_Aim of the task:_ Once the pictures are removed, reproduce what is left of the data below exactly.

_Entries shown:_
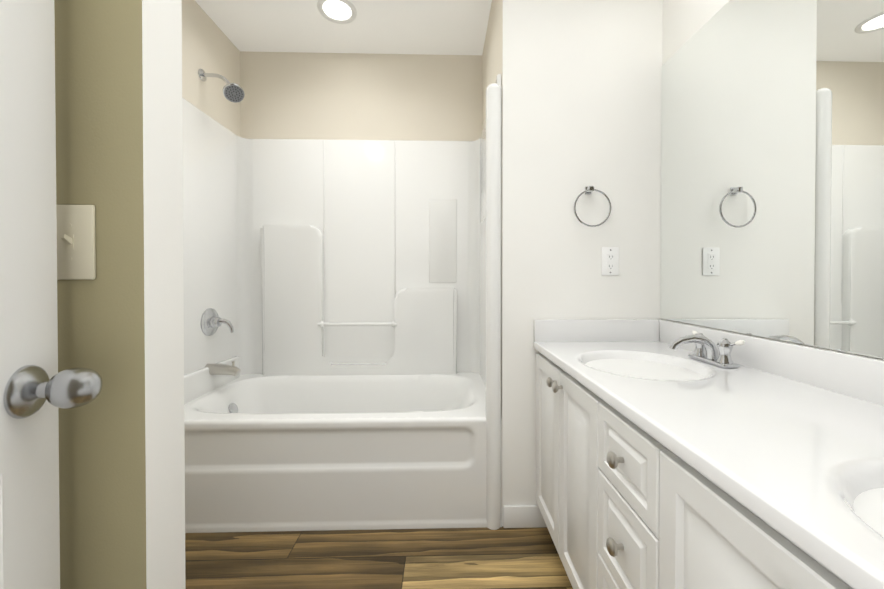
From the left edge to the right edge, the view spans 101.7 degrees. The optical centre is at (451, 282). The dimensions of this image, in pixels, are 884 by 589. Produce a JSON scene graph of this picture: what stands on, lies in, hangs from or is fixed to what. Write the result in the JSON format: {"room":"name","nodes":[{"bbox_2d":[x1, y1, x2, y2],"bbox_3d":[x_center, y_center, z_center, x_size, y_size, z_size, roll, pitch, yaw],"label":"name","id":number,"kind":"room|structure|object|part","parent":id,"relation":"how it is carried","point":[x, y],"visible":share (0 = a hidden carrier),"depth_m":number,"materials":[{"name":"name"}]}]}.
{"room":"bathroom","nodes":[
{"label":"bathroom","id":0,"kind":"room"},
{"bbox_2d":[54,0,185,588],"bbox_3d":[-0.924,-0.190,0.698,0.717,2.475,0.100,0,1,-2],"label":"wall","id":1,"kind":"structure","parent":0,"point":[118,113],"depth_m":0.66,"materials":[{"name":"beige paint"}]},
{"bbox_2d":[56,204,95,279],"bbox_3d":[-0.688,-0.072,0.645,0.080,0.136,0.020,0,1,-2],"label":"light switch","id":2,"kind":"object","parent":1,"relation":"attached to","point":[76,254],"visible":0.75,"depth_m":0.65,"materials":[{"name":"beige plastic"}]},
{"bbox_2d":[182,0,239,136],"bbox_3d":[-1.342,-0.193,1.037,0.100,2.475,2.640,0,1,-2],"label":"wall","id":3,"kind":"structure","parent":0,"point":[208,46],"depth_m":1.94,"materials":[{"name":"beige paint"}]},
{"bbox_2d":[195,0,491,54],"bbox_3d":[-0.192,-1.481,1.056,2.400,0.100,2.640,0,1,-2],"label":"ceiling","id":4,"kind":"structure","parent":0,"point":[442,27],"depth_m":2.02,"materials":[{"name":"white paint"}]},
{"bbox_2d":[317,0,356,23],"bbox_3d":[-0.606,-1.434,1.900,0.200,0.008,0.200,0,1,-2],"label":"recessed light","id":5,"kind":"object","parent":4,"relation":"in","point":[340,11],"visible":1,"depth_m":1.90,"materials":[{"name":"white"}]},
{"bbox_2d":[240,51,481,140],"bbox_3d":[-0.568,-0.205,2.328,1.517,2.475,0.100,0,1,-2],"label":"wall","id":6,"kind":"structure","parent":0,"point":[338,96],"depth_m":2.27,"materials":[{"name":"beige paint"}]},
{"bbox_2d":[185,526,572,588],"bbox_3d":[-0.192,1.094,1.079,2.400,0.100,2.640,0,1,-2],"label":"floor","id":7,"kind":"structure","parent":0,"point":[502,557],"depth_m":1.35,"materials":[{"name":"brown wood"}]},
{"bbox_2d":[182,69,501,532],"bbox_3d":[-0.556,-0.041,1.878,1.515,2.155,0.799,0,1,-2],"label":"shower","id":8,"kind":"object","parent":7,"relation":"on","point":[342,328],"visible":0.94,"depth_m":2.16,"materials":[{"name":"white plastic"}]},
{"bbox_3d":[-1.211,0.459,1.907,0.168,0.080,0.058,0,1,-2],"label":"spout","id":9,"kind":"part","parent":8,"relation":"part of","materials":[{"name":"silver metal"}]},
{"bbox_2d":[533,319,883,588],"bbox_3d":[0.628,0.606,0.707,0.575,0.881,1.652,0,1,-2],"label":"bathroom vanity","id":10,"kind":"object","parent":7,"relation":"on","point":[673,455],"visible":1,"depth_m":0.72,"materials":[{"name":"painted wood"},{"name":"cultured marble"},{"name":"brushed nickel"}]},
{"bbox_2d":[669,330,744,367],"bbox_3d":[0.765,0.209,1.132,0.163,0.087,0.210,0,1,-2],"label":"faucet","id":11,"kind":"object","parent":10,"relation":"on","point":[705,355],"depth_m":1.12,"materials":[{"name":"silver metal"}]},
{"bbox_2d":[482,0,662,525],"bbox_3d":[0.592,-0.202,1.969,0.783,2.475,0.880,0,1,-2],"label":"wall","id":12,"kind":"structure","parent":0,"point":[581,92],"depth_m":1.52,"materials":[{"name":"beige paint"}]},
{"bbox_2d":[503,505,546,527],"bbox_3d":[0.316,0.994,1.525,0.198,0.092,0.012,0,1,-2],"label":"baseboard","id":13,"kind":"structure","parent":12,"relation":"attached to","point":[522,516],"depth_m":1.52,"materials":[{"name":"white wood"}]},
{"bbox_2d":[574,186,610,226],"bbox_3d":[0.583,-0.317,1.506,0.158,0.176,0.042,0,1,-2],"label":"towel ring","id":14,"kind":"object","parent":12,"relation":"attached to","point":[589,190],"visible":0.96,"depth_m":1.49,"materials":[{"name":"silver metal"}]},
{"bbox_2d":[602,247,618,274],"bbox_3d":[0.673,-0.088,1.526,0.074,0.120,0.010,0,1,-2],"label":"outlet","id":15,"kind":"object","parent":12,"relation":"attached to","point":[610,260],"visible":1,"depth_m":1.52,"materials":[{"name":"white plastic"}]},
{"bbox_2d":[534,319,883,405],"bbox_3d":[0.641,0.212,0.703,0.549,0.094,1.652,0,1,-2],"label":"backsplash","id":16,"kind":"structure","parent":12,"relation":"attached to","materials":[{"name":"white stone"}]},
{"bbox_2d":[662,0,883,359],"bbox_3d":[0.969,-0.190,0.659,0.100,2.475,1.760,0,1,-2],"label":"wall","id":17,"kind":"structure","parent":0,"point":[684,21],"depth_m":1.39,"materials":[{"name":"beige paint"}]},
{"bbox_2d":[660,0,883,358],"bbox_3d":[0.915,-0.374,0.712,0.004,1.072,1.644,0,1,-2],"label":"mirror","id":18,"kind":"object","parent":17,"relation":"attached to","point":[772,169],"visible":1,"depth_m":0.99,"materials":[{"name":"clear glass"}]},
{"bbox_3d":[-0.158,-0.182,-0.202,2.200,2.475,0.100,0,1,-2],"label":"wall","id":19,"kind":"structure","parent":0,"visible":0},
{"bbox_2d":[0,0,59,588],"bbox_3d":[-0.559,0.024,0.242,0.035,2.030,0.760,0,1,-19],"label":"door","id":20,"kind":"structure","parent":19,"relation":"in","point":[29,512],"depth_m":0.55,"materials":[{"name":"white paint"}]},
{"bbox_2d":[3,365,102,418],"bbox_3d":[-0.606,0.165,0.548,0.098,0.078,0.086,0,1,-2],"label":"doorknob set","id":21,"kind":"object","parent":20,"relation":"attached to","point":[30,390],"depth_m":0.54,"materials":[{"name":"grey metal"}]}
]}

_Exercise output:_
From the left edge to the right edge, the view spans 101.7 degrees. The optical centre is at (451, 282). The dimensions of this image, in pixels, are 884 by 589. Produce a JSON scene graph of this picture: what stands on, lies in, hangs from or is fixed to what. Write the result in the JSON format: {"room":"name","nodes":[{"bbox_2d":[x1, y1, x2, y2],"bbox_3d":[x_center, y_center, z_center, x_size, y_size, z_size, roll, pitch, yaw],"label":"name","id":number,"kind":"room|structure|object|part","parent":id,"relation":"how it is carried","point":[x, y],"visible":share (0 = a hidden carrier),"depth_m":number,"materials":[{"name":"name"}]}]}.
{"room":"bathroom","nodes":[
{"label":"bathroom","id":0,"kind":"room"},
{"bbox_2d":[54,0,185,588],"bbox_3d":[-0.924,-0.190,0.698,0.717,2.475,0.100,0,1,-2],"label":"wall","id":1,"kind":"structure","parent":0,"point":[118,113],"depth_m":0.66,"materials":[{"name":"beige paint"}]},
{"bbox_2d":[56,204,95,279],"bbox_3d":[-0.688,-0.072,0.645,0.080,0.136,0.020,0,1,-2],"label":"light switch","id":2,"kind":"object","parent":1,"relation":"attached to","point":[76,254],"visible":0.75,"depth_m":0.65,"materials":[{"name":"beige plastic"}]},
{"bbox_2d":[182,0,239,136],"bbox_3d":[-1.342,-0.193,1.037,0.100,2.475,2.640,0,1,-2],"label":"wall","id":3,"kind":"structure","parent":0,"point":[208,46],"depth_m":1.94,"materials":[{"name":"beige paint"}]},
{"bbox_2d":[195,0,491,54],"bbox_3d":[-0.192,-1.481,1.056,2.400,0.100,2.640,0,1,-2],"label":"ceiling","id":4,"kind":"structure","parent":0,"point":[442,27],"depth_m":2.02,"materials":[{"name":"white paint"}]},
{"bbox_2d":[317,0,356,23],"bbox_3d":[-0.606,-1.434,1.900,0.200,0.008,0.200,0,1,-2],"label":"recessed light","id":5,"kind":"object","parent":4,"relation":"in","point":[340,11],"visible":1,"depth_m":1.90,"materials":[{"name":"white"}]},
{"bbox_2d":[240,51,481,140],"bbox_3d":[-0.568,-0.205,2.328,1.517,2.475,0.100,0,1,-2],"label":"wall","id":6,"kind":"structure","parent":0,"point":[338,96],"depth_m":2.27,"materials":[{"name":"beige paint"}]},
{"bbox_2d":[185,526,572,588],"bbox_3d":[-0.192,1.094,1.079,2.400,0.100,2.640,0,1,-2],"label":"floor","id":7,"kind":"structure","parent":0,"point":[502,557],"depth_m":1.35,"materials":[{"name":"brown wood"}]},
{"bbox_2d":[182,69,501,532],"bbox_3d":[-0.556,-0.041,1.878,1.515,2.155,0.799,0,1,-2],"label":"shower","id":8,"kind":"object","parent":7,"relation":"on","point":[342,328],"visible":0.94,"depth_m":2.16,"materials":[{"name":"white plastic"}]},
{"bbox_3d":[-1.211,0.459,1.907,0.168,0.080,0.058,0,1,-2],"label":"spout","id":9,"kind":"part","parent":8,"relation":"part of","materials":[{"name":"silver metal"}]},
{"bbox_2d":[533,319,883,588],"bbox_3d":[0.628,0.606,0.707,0.575,0.881,1.652,0,1,-2],"label":"bathroom vanity","id":10,"kind":"object","parent":7,"relation":"on","point":[673,455],"visible":1,"depth_m":0.72,"materials":[{"name":"painted wood"},{"name":"cultured marble"},{"name":"brushed nickel"}]},
{"bbox_2d":[669,330,744,367],"bbox_3d":[0.765,0.209,1.132,0.163,0.087,0.210,0,1,-2],"label":"faucet","id":11,"kind":"object","parent":10,"relation":"on","point":[705,355],"depth_m":1.12,"materials":[{"name":"silver metal"}]},
{"bbox_2d":[482,0,662,525],"bbox_3d":[0.592,-0.202,1.969,0.783,2.475,0.880,0,1,-2],"label":"wall","id":12,"kind":"structure","parent":0,"point":[581,92],"depth_m":1.52,"materials":[{"name":"beige paint"}]},
{"bbox_2d":[503,505,546,527],"bbox_3d":[0.316,0.994,1.525,0.198,0.092,0.012,0,1,-2],"label":"baseboard","id":13,"kind":"structure","parent":12,"relation":"attached to","point":[522,516],"depth_m":1.52,"materials":[{"name":"white wood"}]},
{"bbox_2d":[574,186,610,226],"bbox_3d":[0.583,-0.317,1.506,0.158,0.176,0.042,0,1,-2],"label":"towel ring","id":14,"kind":"object","parent":12,"relation":"attached to","point":[589,190],"visible":0.96,"depth_m":1.49,"materials":[{"name":"silver metal"}]},
{"bbox_2d":[602,247,618,274],"bbox_3d":[0.673,-0.088,1.526,0.074,0.120,0.010,0,1,-2],"label":"outlet","id":15,"kind":"object","parent":12,"relation":"attached to","point":[610,260],"visible":1,"depth_m":1.52,"materials":[{"name":"white plastic"}]},
{"bbox_2d":[534,319,883,405],"bbox_3d":[0.641,0.212,0.703,0.549,0.094,1.652,0,1,-2],"label":"backsplash","id":16,"kind":"structure","parent":12,"relation":"attached to","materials":[{"name":"white stone"}]},
{"bbox_2d":[662,0,883,359],"bbox_3d":[0.969,-0.190,0.659,0.100,2.475,1.760,0,1,-2],"label":"wall","id":17,"kind":"structure","parent":0,"point":[684,21],"depth_m":1.39,"materials":[{"name":"beige paint"}]},
{"bbox_2d":[660,0,883,358],"bbox_3d":[0.915,-0.374,0.712,0.004,1.072,1.644,0,1,-2],"label":"mirror","id":18,"kind":"object","parent":17,"relation":"attached to","point":[772,169],"visible":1,"depth_m":0.99,"materials":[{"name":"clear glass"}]},
{"bbox_3d":[-0.158,-0.182,-0.202,2.200,2.475,0.100,0,1,-2],"label":"wall","id":19,"kind":"structure","parent":0,"visible":0},
{"bbox_2d":[0,0,59,588],"bbox_3d":[-0.559,0.024,0.242,0.035,2.030,0.760,0,1,-19],"label":"door","id":20,"kind":"structure","parent":19,"relation":"in","point":[29,512],"depth_m":0.55,"materials":[{"name":"white paint"}]},
{"bbox_2d":[3,365,102,418],"bbox_3d":[-0.606,0.165,0.548,0.098,0.078,0.086,0,1,-2],"label":"doorknob set","id":21,"kind":"object","parent":20,"relation":"attached to","point":[30,390],"depth_m":0.54,"materials":[{"name":"grey metal"}]}
]}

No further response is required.